**What is expected**
Search each line below for "creativity", then return the lines where it appears.

Data items:
────────────────
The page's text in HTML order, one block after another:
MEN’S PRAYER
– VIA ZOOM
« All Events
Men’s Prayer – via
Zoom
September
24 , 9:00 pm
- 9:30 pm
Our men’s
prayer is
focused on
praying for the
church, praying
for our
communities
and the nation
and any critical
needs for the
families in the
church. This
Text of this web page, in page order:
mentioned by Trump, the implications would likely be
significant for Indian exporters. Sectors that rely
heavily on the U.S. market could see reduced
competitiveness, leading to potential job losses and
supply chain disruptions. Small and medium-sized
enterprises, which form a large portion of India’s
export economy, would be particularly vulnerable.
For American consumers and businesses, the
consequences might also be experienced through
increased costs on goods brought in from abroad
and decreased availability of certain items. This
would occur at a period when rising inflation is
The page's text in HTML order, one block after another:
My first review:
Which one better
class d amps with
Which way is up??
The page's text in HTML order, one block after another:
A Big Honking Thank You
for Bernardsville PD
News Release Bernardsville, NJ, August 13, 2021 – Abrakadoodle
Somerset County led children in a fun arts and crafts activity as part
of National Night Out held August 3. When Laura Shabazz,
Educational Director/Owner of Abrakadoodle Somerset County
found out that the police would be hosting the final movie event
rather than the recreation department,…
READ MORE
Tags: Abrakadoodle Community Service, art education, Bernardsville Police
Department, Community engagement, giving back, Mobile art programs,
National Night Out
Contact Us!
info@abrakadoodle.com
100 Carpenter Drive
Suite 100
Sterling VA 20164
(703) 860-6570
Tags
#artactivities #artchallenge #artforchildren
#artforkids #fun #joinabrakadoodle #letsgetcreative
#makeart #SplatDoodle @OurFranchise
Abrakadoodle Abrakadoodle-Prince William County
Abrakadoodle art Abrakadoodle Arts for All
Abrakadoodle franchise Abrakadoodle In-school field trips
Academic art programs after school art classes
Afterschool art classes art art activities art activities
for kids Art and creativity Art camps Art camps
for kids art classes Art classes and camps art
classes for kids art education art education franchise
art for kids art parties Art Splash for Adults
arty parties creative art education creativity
────────────────
**Solution below**
for kids Art and creativity Art camps Art camps
arty parties creative art education creativity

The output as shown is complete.